§ **What the task asks**: Transcribe exactly every line from the one with "скуп [261, 428]" to the last line of the listing below, including both.

╔══

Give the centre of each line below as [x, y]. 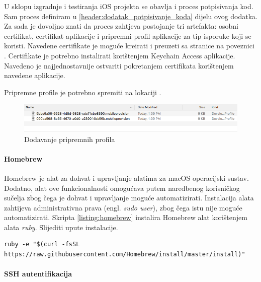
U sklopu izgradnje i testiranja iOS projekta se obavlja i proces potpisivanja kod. [129, 6]
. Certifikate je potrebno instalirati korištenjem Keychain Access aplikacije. [120, 55]
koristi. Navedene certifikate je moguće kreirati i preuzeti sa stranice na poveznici [129, 46]
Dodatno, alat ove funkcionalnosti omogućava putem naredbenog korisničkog [122, 188]
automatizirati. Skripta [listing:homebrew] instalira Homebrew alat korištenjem [126, 217]
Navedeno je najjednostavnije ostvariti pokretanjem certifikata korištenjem [119, 65]
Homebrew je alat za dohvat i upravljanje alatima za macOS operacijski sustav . [126, 178]
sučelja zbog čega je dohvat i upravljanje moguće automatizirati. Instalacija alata [129, 198]
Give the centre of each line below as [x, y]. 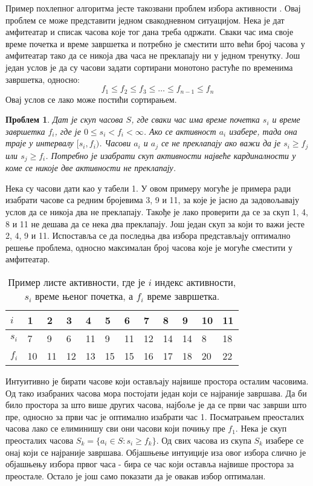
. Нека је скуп [261, 428]
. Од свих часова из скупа [204, 440]
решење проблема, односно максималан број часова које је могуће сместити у [149, 247]
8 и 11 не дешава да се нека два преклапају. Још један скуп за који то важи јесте [155, 223]
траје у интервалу [40, 143]
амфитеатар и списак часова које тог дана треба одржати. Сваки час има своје [150, 32]
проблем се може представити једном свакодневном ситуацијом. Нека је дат [145, 20]
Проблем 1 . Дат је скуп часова [64, 119]

╚══

§ **Solution to this exercise**:
. Нека је скуп [261, 428]
. Од свих часова из скупа [204, 440]
решење проблема, односно максималан број часова које је могуће сместити у [149, 247]
8 и 11 не дешава да се нека два преклапају. Још један скуп за који то важи јесте [155, 223]
траје у интервалу [40, 143]
амфитеатар и списак часова које тог дана треба одржати. Сваки час има своје [150, 32]
проблем се може представити једном свакодневном ситуацијом. Нека је дат [145, 20]
Проблем 1 . Дат је скуп часова [64, 119]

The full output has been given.